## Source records
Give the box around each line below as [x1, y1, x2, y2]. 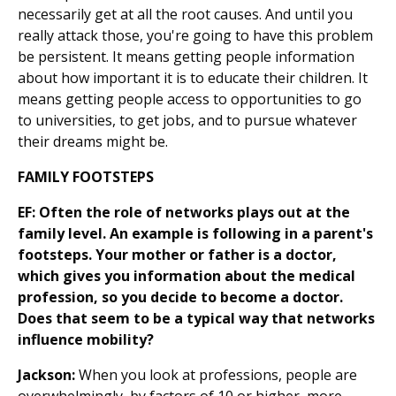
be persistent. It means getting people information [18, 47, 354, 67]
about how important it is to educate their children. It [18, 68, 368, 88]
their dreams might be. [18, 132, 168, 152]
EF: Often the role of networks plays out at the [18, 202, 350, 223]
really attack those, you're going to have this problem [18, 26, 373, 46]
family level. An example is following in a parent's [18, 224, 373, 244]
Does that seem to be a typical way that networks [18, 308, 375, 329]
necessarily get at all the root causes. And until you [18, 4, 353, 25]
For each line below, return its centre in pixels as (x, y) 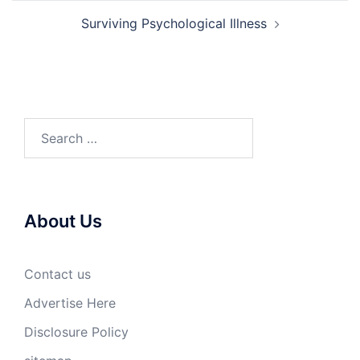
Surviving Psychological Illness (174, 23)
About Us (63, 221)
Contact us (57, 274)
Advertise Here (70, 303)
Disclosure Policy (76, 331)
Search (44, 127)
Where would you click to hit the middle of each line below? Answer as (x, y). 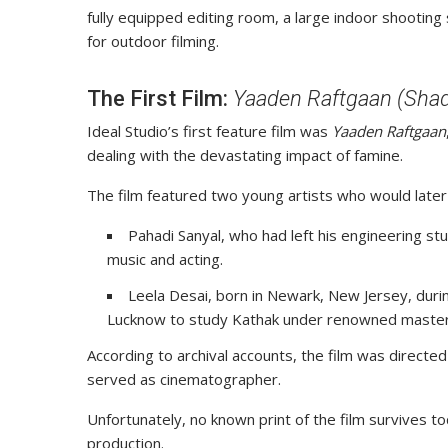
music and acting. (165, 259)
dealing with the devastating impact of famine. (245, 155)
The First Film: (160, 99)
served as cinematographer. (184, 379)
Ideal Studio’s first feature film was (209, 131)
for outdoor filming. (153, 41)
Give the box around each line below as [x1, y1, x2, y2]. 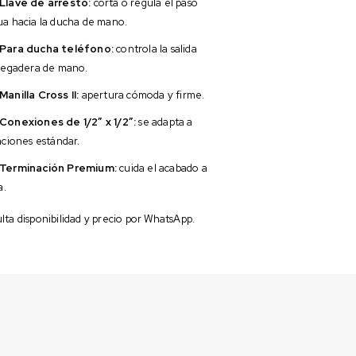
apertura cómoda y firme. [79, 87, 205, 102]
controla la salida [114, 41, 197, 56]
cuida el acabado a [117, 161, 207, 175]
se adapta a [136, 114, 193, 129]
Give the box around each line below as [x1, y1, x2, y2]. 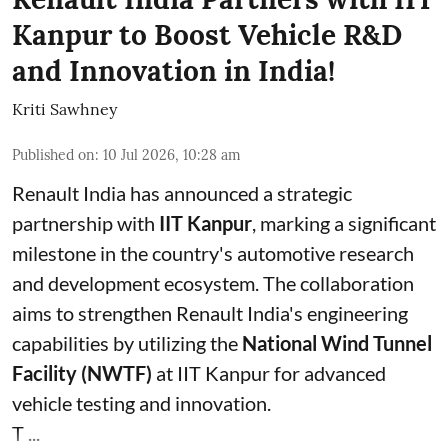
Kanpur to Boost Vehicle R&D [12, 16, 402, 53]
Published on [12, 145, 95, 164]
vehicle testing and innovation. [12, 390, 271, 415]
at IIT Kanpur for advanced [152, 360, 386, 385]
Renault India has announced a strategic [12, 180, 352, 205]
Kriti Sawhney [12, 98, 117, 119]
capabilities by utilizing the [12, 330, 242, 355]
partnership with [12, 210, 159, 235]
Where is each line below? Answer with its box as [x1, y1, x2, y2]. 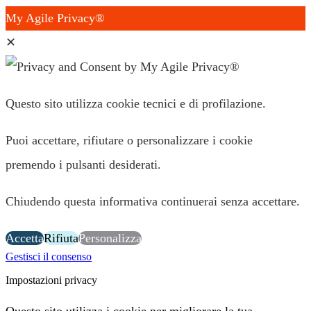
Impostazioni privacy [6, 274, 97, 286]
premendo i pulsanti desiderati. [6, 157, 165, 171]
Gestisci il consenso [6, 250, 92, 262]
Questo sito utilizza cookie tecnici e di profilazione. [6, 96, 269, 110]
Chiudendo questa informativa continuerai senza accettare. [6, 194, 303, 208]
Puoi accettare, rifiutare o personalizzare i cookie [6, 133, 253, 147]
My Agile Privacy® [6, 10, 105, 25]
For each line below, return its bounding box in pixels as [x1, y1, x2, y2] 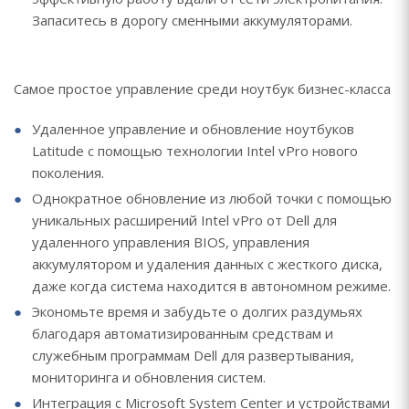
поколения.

...

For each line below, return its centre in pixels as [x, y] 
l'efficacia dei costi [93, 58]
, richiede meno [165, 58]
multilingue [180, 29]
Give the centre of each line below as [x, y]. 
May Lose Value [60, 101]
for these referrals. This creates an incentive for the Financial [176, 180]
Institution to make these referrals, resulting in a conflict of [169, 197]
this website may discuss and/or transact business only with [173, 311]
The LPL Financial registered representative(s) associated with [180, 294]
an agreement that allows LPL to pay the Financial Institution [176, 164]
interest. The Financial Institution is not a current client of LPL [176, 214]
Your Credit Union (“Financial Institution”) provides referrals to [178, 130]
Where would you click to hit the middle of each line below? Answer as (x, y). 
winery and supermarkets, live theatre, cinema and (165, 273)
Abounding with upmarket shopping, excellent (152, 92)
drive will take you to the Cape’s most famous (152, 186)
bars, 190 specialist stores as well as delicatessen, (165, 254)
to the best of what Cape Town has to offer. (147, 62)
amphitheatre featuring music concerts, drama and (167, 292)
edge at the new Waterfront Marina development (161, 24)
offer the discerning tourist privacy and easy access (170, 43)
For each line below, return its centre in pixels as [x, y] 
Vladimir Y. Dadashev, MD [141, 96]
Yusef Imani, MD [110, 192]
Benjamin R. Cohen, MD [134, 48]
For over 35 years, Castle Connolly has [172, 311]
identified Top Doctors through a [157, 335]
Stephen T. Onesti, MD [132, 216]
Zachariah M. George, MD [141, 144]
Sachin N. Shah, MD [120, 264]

## EXERCISE DESCRIPTION
Print again the lines of the entries above that fall between the line holding "Give the centre" and the line holding "Sachin N. Shah, MD [120, 264]", inclusive, exactly as they stand.

## TASK SOLUTION
Give the centre of each line below as [x, y]. 
May Lose Value [60, 101]
for these referrals. This creates an incentive for the Financial [176, 180]
Institution to make these referrals, resulting in a conflict of [169, 197]
this website may discuss and/or transact business only with [173, 311]
The LPL Financial registered representative(s) associated with [180, 294]
an agreement that allows LPL to pay the Financial Institution [176, 164]
interest. The Financial Institution is not a current client of LPL [176, 214]
Your Credit Union (“Financial Institution”) provides referrals to [178, 130]
Where would you click to hit the middle of each line below? Answer as (x, y). 
winery and supermarkets, live theatre, cinema and (165, 273)
Abounding with upmarket shopping, excellent (152, 92)
drive will take you to the Cape’s most famous (152, 186)
bars, 190 specialist stores as well as delicatessen, (165, 254)
to the best of what Cape Town has to offer. (147, 62)
amphitheatre featuring music concerts, drama and (167, 292)
edge at the new Waterfront Marina development (161, 24)
offer the discerning tourist privacy and easy access (170, 43)
For each line below, return its centre in pixels as [x, y] 
Vladimir Y. Dadashev, MD [141, 96]
Yusef Imani, MD [110, 192]
Benjamin R. Cohen, MD [134, 48]
For over 35 years, Castle Connolly has [172, 311]
identified Top Doctors through a [157, 335]
Stephen T. Onesti, MD [132, 216]
Zachariah M. George, MD [141, 144]
Sachin N. Shah, MD [120, 264]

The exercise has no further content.